4.1.6 Klima und Lüftung

Wegen der Wärmeschutzmaßnahmen, die laut Energieeinsparverordnung (EnEV) vorgeschrieben sind, findet in modernen Häusern kaum noch ein natürlicher Luftaustausch statt. Die Gebäude sind nahezu hermetisch abgedichtet, weshalb eine kontrollierte Wohnraumlüftung nötig ist, die allerdings einen hohen Lüftungswärmebedarf nach sich zieht.

Kontrollierte Wohnraumlüftung

Da ständig gekippte Fenster hohe Energieverluste und die Auskühlung der Wände zur Folge hätten, werden ventilatorbetriebene Anlagen benötigt, um die erforderlichen Luftmengen in die einzelnen Räume zu leiten. DIN 1946, Teil 6, regelt die Anforderungen an die „Lüftung von Wohnungen“ und schreibt bestimmte „Außenluftvolumenströme“ bei freier oder mechanischer Lüftung vor.

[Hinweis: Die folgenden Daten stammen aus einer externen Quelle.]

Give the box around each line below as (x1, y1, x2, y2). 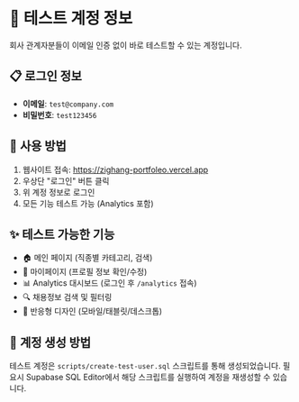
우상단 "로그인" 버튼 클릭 (22, 175, 110, 186)
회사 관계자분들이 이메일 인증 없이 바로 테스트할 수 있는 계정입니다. (9, 40, 242, 50)
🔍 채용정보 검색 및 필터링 (22, 292, 113, 303)
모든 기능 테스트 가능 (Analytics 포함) (22, 197, 155, 208)
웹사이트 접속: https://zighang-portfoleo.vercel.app (22, 164, 209, 175)
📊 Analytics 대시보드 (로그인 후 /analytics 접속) (22, 278, 197, 288)
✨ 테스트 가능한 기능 (9, 226, 115, 242)
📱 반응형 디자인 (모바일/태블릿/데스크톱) (22, 306, 163, 316)
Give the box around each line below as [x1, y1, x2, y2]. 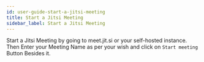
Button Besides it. [6, 50, 51, 57]
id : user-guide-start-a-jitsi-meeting [6, 9, 105, 15]
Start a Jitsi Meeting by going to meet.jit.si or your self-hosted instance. [6, 37, 187, 44]
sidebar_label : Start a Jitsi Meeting [6, 20, 105, 26]
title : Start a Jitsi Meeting [6, 15, 84, 21]
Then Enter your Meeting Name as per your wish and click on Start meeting [6, 43, 198, 50]
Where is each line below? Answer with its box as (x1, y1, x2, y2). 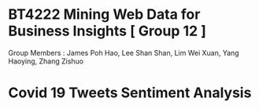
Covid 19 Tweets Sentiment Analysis (8, 84, 252, 102)
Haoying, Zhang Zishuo (8, 56, 84, 66)
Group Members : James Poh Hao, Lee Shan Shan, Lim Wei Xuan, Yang (8, 48, 239, 57)
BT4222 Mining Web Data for (8, 5, 201, 24)
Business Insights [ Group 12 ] (8, 22, 207, 40)
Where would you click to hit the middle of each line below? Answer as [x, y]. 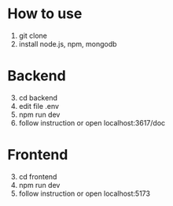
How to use [45, 14]
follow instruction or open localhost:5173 [85, 193]
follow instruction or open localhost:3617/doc [92, 122]
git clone [33, 36]
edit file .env [39, 106]
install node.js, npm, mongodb [68, 43]
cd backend [38, 97]
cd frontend [38, 176]
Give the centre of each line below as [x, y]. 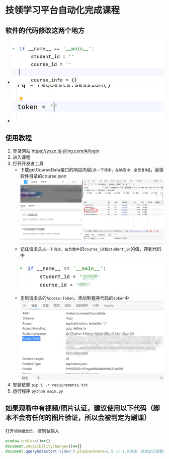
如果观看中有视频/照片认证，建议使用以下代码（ [79, 408]
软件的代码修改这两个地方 [45, 30]
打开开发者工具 [28, 163]
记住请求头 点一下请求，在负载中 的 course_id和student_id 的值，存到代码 [91, 249]
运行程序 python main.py [38, 391]
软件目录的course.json [43, 176]
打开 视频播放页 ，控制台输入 [32, 431]
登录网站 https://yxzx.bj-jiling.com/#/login [56, 151]

Bei der so genannten freien Lüftung (Selbstlüftung) findet die Lufterneuerung durch Druckunterschiede zwischen Innen und Außen statt. Ausreichend ist ein 0,5- bis 1-facher Luftwechsel pro Stunde. Für innenliegende Räume kommen Lüftungsschächte oder Ventilatoren zum Einsatz.

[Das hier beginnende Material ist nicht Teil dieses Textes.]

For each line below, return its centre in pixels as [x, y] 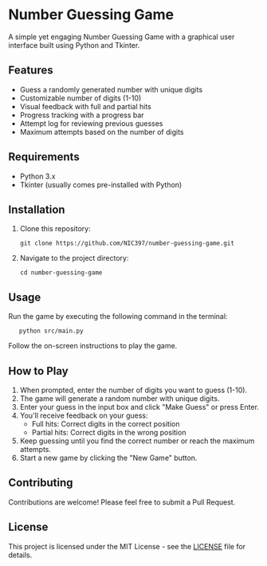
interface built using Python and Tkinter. [74, 45]
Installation [37, 209]
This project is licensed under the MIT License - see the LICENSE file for [127, 546]
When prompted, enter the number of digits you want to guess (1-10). [133, 390]
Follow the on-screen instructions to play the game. [93, 346]
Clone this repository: [55, 229]
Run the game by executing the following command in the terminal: [118, 316]
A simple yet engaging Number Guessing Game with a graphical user [122, 37]

Bei Häusern in Passiv- und z. T. auch in Niedrigenergie-Bauweise muss eine permanente, kontrollierte Lufterneuerung gewährleistet sein. Sie erfolgt über ein Be- und Entlüftungssystem mit Wärmerückgewinnung. So werden Lüftungswärmeverluste verringert, Luftverunreinigungen abtransportiert und Frischluft zugeführt.

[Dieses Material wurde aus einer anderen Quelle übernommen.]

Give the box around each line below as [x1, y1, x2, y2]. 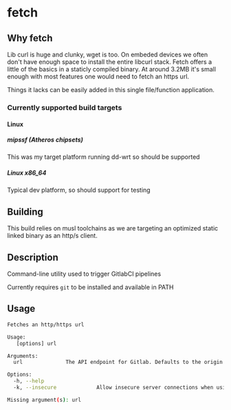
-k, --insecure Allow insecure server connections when [13, 384, 214, 391]
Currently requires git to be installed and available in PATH [7, 283, 174, 292]
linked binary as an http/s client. [7, 232, 98, 240]
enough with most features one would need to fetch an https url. [7, 72, 190, 80]
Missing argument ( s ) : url [7, 396, 81, 403]
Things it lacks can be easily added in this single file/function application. [7, 86, 215, 94]
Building [7, 206, 43, 217]
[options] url [16, 340, 57, 347]

Man unterscheidet zentrale und dezentrale Be- und Entlüftungsanlagen, die substanzielle und gesundheitliche Schäden durch Schimmel- und Feuchtigkeitsbildung verhindern. Sie gewinnen einen Großteil der Abluftwärme zurück. Ihr Einsatz wird vom Staat mit einem Bonus vergütet.

Wohnraumklimatisierung
Klimaanlagen sind wesentlich komfortabler als normale Zentralheizungs- und Lüftungsanlagen, denn durch sie wird die Raumluft gekühlt, entfeuchtet, gereinigt und an kühlen Tagen durch Wärmepumpen oder eine nachrüstbare Elektroheizung erwärmt.